Atomic-layer doping of SiGe heterostructures for atomic-precision donor devices

TL;DR

This paper demonstrates atomic-layer phosphorus doping of SiGe heterostructures compatible with atomic-precision fabrication, revealing electron localization primarily in the donor layer through transport measurements and modeling.

Contribution

It introduces a process for post-growth atomic-layer doping of SiGe heterostructures suitable for atomic-precision fabrication, with detailed characterization and modeling of electron localization.

Findings

Doped heterostructures exhibit high electron density and mobility similar to pure Si and Ge.

Electrons are mainly localized in the donor layer, not in a buried Si well.

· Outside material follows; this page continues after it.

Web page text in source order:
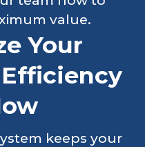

The process preserves substrate structure and elastic state for atomic-precision applications.

Abstract

As a first step to porting scanning tunneling microscopy methods of atomic-precision fabrication to a strained-Si/SiGe platform, we demonstrate post-growth P atomic-layer doping of SiGe heterostructures. To preserve the substrate structure and elastic state, we use a T $\leq 800^\circ$C process to prepare clean Si$_{0.86}$Ge$_{0.14}$ surfaces suitable for atomic-precision fabrication. P-saturated atomic-layer doping is incorporated and capped with epitaxial Si under a thermal budget compatible with atomic-precision fabrication. Hall measurements at T$=0.3$ K show that the doped heterostructure has R$_{\square}=570\pm30$ $\Omega$, yielding an electron density $n_{e}=2.1\pm0.1\times10^{14}$cm$^{-2}$ and mobility $\mu_e=52\pm3$ cm$^{2}$ V$^{-1}$ s$^{-1}$, similar to saturated atomic-layer doping in pure Si and Ge. The magnitude of $\mu_e$ and the complete absence of Shubnikov-de Haas oscillations in magnetotransport measurements indicate that electrons are overwhelmingly localized in the donor layer, and not within a nearby buried Si well. This conclusion is supported by self-consistent Schr\"odinger-Poisson calculations that predict electron occupation primarily in the donor layer.